Comics as sites of religion

A brand-new comic book museum in Groningen and in Noordwijk aan Zee, in-depth reviews of graphic novels in quality newspapers, successful film adaptations of American comics in cinemas, on Netflix (Preacher) and Disney+ (Moon Knight). The comic book medium is in the spotlight, thriving both on the Web and in book form, as "seventh art" and as entertainment. Less well known is its multifaceted relationship with religion. Sociologist of religion Kees de Groot, who previously revealed the Catholic background of Tintin, provides a systematic overview of this in an entertaining volume entitled Comics, Culture and Religion. Faith Imagined.
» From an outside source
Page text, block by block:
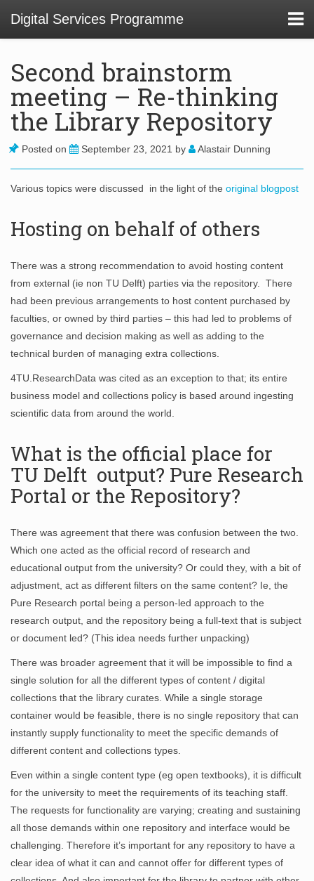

’While research on religion in movies has been going on for some time, this is the first publication to convincingly show not only how religions interact with comics, but also what comics do with religion, and how comics have significance for rituals, ethics and meaning. It becomes clear that you cannot avoid comics if you want to understand how religion functions in today’s mediated world,’ De Groot said. An extensive palette is covered, including Christianity, Islam, Judaism, Hinduism, Japanese religions and Zoroastrianism. But there is also attention to other depictions of "the sacred," as in Maus, the acclaimed graphic novel about memories of the Shoah. 

Religion and comics intertwined

International scholars show in fourteen chapters how religion and comics are intertwined in Europe, how religion and comics are intertwined in Europe, India, Iran, Japan and the United States. The volume opens rather innocently with a content analysis of comics used in children’s catechesis, but quickly switches gears to a feat of moral panic in the United States where a comic about Jesus and a superhero is cancelled via the Fox News site. 

A review of the graphic novel Habibi argues that in this beautiful love story there is a rather convulsive attempt to put a kinder face on Islam. Based on field research in Japan, it shows what the mass visits to places featured in manga and anime (Japanese comics and animated films) has to do with traditional pilgrimage. Interviews with adult comic book readers during the pandemic show how comics have a place in everyday life. It also considers what we can learn from comics about religion and culture, and how comics can and cannot be used in education.